Shortly after ARM was founded, a PDA was a relatively unusual luxury which you probably operated with a stylus – rather “you” didn’t operate it – your boss did, or maybe even your boss’s boss…. Like all luxuries, however, everybody wanted one and this kicked off the arms race that produced today’s array of smartphones.

If you have the latest smartphone, you have a supercomputer which possibly has a multicore processor, all based on ARM architecture. These processors are developing so fast that very soon they may even run traditional CPU heavy formats such as Flash or HTML v. 5.

Onto the here and now, however.

The processor is only half of the picture. I mentioned that your smartphone can play amazing content – full HD in a variety of formats, and those apps and games all feature computer generated graphics, so hand in hand with amazingly efficient central processors has gone development of equally efficient, small form graphics processing units (GPUs).

When you add the two together you have components which are fit for purpose as the first generation of ARM Digital Signage Media Players.
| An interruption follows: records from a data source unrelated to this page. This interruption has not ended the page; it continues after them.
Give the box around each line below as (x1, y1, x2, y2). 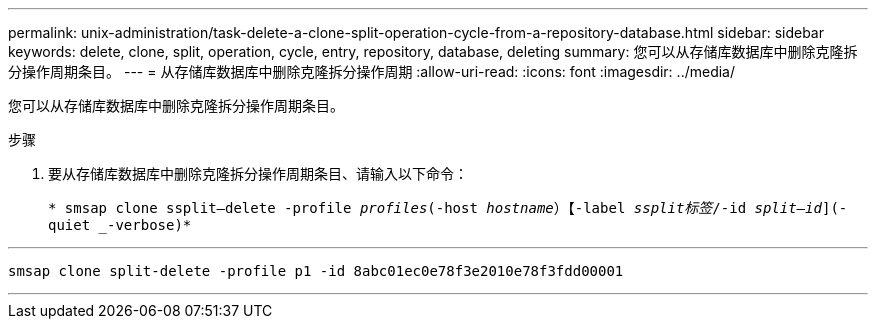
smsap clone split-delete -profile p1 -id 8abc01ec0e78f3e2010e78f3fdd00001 (8, 263, 624, 279)
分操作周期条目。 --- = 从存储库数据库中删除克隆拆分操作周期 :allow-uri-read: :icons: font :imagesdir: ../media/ (8, 63, 736, 80)
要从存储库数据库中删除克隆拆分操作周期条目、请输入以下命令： (48, 165, 468, 182)
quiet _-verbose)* (48, 217, 192, 233)

These, potentially, use power the way your phone does – i.e. sparingly, yet thanks to their GPU they can deliver the visual hit you get on your smart phone translated to a screen, and thanks to their CPU you can run all the background processes and scheduling commands needed in an advanced, enterprise Media Player. All you need to add is a bit of additional storage.

These units are incredibly friendly. They consume, by some estimations, approximately 1/20th the power required for a PC. They don’t feature fans or moving hard drives. They’re small. Your smartphone fits snugly into your palm after all, and the latest generation of Television sets have powerful ARM processors inbuilt, not that you’d be able to tell by looking at one. The key to unlocking this potential is known as hardware acceleration. As I explained above, these units actually have two processors, one for the graphics (the GPU) and one for everything else (the CPU). Although ARM CPUs have come a long way, they still can’t match the most advanced units you would find in a laptop computer or PC.
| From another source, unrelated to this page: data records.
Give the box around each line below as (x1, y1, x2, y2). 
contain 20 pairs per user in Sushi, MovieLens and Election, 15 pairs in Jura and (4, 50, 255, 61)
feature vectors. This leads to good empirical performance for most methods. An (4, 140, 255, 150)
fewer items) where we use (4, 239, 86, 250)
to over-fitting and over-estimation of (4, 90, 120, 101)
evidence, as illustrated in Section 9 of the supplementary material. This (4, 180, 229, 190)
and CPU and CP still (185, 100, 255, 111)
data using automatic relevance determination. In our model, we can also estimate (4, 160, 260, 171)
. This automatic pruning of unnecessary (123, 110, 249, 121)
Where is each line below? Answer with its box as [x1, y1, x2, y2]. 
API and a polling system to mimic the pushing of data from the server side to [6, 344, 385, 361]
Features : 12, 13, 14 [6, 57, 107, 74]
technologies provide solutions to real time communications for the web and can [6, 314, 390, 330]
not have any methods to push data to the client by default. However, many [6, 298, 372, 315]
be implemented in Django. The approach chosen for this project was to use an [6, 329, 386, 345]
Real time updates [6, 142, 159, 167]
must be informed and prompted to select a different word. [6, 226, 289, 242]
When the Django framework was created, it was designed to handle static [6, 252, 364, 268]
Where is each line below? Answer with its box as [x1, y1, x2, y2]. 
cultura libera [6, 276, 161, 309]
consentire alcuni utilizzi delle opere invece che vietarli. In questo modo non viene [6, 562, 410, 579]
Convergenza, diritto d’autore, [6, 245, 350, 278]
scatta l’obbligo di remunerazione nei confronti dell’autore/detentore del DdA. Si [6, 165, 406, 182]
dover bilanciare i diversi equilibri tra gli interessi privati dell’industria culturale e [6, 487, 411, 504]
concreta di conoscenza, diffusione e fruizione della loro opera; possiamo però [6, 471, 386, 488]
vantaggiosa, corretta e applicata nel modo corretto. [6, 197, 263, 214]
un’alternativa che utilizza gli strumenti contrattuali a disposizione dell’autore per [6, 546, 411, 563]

A Media Player typically has to process a lot of graphical rendering. Hardware acceleration solves this by saying that this shall be done by the GPU, everything else shall be done by the CPU. The GPU is a hardware accelerator. Instoremedia supports hardware acceleration, and this has enabled us to design two systems which run on ARM based Media Players.

Currently we have a system which operates on the ubiquitous Android operating system, and another system called Aperture which runs on the Raspberry Pi and has been co-developed with Silvercurve. These systems are capable of complex scheduling transactions including metadata based scheduling, are not Windows based and are fully compatible with the existing Windows PC based Instoremedia system. There is no reason why you cannot mix and match your system, with a range of Windows PC and Android or Aperture ARM based players depending on what you want to do with them.
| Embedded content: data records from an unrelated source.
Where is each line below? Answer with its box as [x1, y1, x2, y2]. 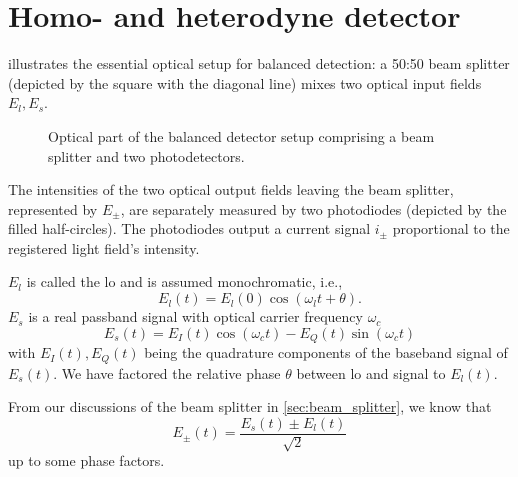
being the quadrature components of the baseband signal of [144, 342, 508, 363]
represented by [8, 198, 98, 219]
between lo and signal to [296, 362, 446, 383]
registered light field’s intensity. [8, 237, 200, 258]
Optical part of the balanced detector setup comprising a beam [48, 125, 435, 146]
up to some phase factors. [8, 450, 165, 471]
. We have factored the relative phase [53, 362, 281, 383]
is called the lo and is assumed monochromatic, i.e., [26, 271, 343, 292]

The Aperture players also have an OPS option and come with inbuilt storage and an Uninterrupted Power Supply. There will soon be very few Digital Signage requirements which cannot be met by an ARM based media player, and the good news is that the speed of development does not look set to slow. The only possible limitation is the life of your battery, and that’s because development is being driven by the mobile phone and tablet computer markets, where battery life remains king.